1 at art::JNI::GetPrimitiveArrayCritical 2 at art::(anonymous namespace)::CheckJNI::GetPrimitiveArrayCritical 3 at android::NativeApplyStyle 4 at android.content.res.AssetManager.applyStyle 5 at android.content.res.ResourcesImpl$ThemeImpl.obtainStyledAttributes 6 at android.content.res.Resources$Theme.obtainStyledAttributes 7 at android.content.Context.obtainStyledAttributes 8 at android.view.View.<init> 9 at android.widget.TextView.<init> 10 ...
Fixing the problem in AOSP
This problematic use of GetPrimitiveArrayCritical
has been in AOSP since 2013, but it didn't actually become a problem until a year a half later when Lollipop was released, which included Android's first moving garbage collector (you can learn about the history of garbage collection on Android here).

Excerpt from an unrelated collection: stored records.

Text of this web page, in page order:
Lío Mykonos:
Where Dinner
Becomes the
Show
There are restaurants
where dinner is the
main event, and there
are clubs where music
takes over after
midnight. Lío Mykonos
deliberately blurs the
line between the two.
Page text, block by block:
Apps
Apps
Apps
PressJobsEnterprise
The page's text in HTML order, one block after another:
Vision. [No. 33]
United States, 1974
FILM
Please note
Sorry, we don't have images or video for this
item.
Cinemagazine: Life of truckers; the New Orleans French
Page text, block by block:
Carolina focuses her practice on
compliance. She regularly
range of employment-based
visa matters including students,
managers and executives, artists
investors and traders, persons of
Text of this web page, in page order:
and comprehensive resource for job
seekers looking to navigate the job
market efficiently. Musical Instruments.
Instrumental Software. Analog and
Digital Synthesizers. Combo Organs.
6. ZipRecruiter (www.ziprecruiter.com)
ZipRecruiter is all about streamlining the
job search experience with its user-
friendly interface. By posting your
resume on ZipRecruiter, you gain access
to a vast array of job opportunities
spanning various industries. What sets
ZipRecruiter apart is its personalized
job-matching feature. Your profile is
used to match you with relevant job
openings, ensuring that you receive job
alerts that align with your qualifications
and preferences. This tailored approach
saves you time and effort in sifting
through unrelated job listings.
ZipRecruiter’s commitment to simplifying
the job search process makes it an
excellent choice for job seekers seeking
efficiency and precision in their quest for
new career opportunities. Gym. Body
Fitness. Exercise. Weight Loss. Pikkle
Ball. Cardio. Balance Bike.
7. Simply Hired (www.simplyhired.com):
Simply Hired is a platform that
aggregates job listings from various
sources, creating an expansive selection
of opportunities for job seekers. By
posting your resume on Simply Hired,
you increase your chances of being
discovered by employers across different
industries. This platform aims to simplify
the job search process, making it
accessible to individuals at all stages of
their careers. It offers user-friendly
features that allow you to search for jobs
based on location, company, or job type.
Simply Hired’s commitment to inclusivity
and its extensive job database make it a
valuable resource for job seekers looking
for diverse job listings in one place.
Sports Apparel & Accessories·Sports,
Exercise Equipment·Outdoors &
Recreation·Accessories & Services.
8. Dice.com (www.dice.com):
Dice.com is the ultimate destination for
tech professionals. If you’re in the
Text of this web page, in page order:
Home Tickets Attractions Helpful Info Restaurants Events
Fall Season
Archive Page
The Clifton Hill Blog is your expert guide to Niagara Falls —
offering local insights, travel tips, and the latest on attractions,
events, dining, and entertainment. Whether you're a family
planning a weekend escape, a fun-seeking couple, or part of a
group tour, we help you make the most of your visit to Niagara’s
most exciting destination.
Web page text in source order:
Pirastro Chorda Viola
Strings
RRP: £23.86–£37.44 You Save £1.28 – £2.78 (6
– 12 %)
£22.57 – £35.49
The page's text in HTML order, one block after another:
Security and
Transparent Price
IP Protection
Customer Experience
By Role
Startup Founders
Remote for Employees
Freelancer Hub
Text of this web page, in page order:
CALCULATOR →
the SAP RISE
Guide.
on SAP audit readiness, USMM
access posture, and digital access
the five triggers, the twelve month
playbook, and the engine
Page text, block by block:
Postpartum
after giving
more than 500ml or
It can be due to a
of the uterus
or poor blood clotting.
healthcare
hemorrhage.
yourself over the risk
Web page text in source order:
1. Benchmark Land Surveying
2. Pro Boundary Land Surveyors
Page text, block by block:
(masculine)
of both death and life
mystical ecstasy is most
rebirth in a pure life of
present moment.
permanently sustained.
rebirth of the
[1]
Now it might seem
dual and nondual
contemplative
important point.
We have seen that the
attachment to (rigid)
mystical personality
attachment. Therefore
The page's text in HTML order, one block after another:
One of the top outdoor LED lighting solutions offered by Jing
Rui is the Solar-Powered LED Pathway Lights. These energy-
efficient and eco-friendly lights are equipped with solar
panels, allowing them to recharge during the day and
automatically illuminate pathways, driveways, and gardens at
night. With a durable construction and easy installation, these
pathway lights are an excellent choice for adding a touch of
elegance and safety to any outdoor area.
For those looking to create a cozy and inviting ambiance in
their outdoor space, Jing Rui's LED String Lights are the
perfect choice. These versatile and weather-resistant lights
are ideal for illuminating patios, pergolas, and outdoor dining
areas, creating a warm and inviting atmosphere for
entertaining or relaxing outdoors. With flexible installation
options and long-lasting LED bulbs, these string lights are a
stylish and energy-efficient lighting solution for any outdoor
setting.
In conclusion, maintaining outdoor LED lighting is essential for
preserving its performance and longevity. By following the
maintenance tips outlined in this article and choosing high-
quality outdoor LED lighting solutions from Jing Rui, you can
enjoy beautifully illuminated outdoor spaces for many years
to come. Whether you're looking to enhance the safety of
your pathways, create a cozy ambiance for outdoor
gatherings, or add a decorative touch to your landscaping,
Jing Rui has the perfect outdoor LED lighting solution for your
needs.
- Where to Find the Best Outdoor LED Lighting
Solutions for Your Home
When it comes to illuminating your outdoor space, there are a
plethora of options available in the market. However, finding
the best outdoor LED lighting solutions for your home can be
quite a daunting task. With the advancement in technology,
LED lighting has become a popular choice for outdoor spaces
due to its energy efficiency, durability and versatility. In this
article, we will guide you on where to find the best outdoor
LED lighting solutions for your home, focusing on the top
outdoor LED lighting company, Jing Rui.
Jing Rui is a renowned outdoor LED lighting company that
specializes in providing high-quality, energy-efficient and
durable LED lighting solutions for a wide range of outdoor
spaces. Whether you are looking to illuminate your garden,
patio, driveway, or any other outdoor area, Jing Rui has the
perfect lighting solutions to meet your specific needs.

We prepared a change to use a non-Critical
API variant within android_hardware_UsbDeviceConnection_bulk_request
. The problem occurred on our own hardware so we could ship a fix independently of AOSP, but we chose to upstream our fix too. In addition to keeping our sources in sync with AOSP we also benefitted from more thorough code reviews and testing, which uncovered a subtle flaw in our first attempt. Others had reported the same issue years earlier, so they will benefit from this fix too.
We eventually identified this problem in some of our production ANR traces, which led us to identifying the same problem in android_hardware_UsbDeviceConnection_control_request
.
Our changesets:
- https://android-review.googlesource.com/c/platform/frameworks/base/+/3056082
- https://android-review.googlesource.com/c/platform/frameworks/base/+/3341974
Both are in Android 16, ensuring the fix is available to a wide audience.
Results
Even before we fixed the problem at the OS level we were able to work around the issue by using UsbRequest
instead of bulkTransfer
. We saw our P90 latency decrease by nearly 40%.
Takeaways
- Monitor your application's performance in production so you know when your customers experience problems.
- Follow API contracts, but when things go wrong it pays to also understand the theory behind those contracts.
- Android provides powerful tools — like Perfetto and Simpleperf — for understanding your application's behavior.
- No code of non-trivial size is perfect. Platform bugs are rare, but they do occur.
- Contributing to open-source is in everyone's best interest.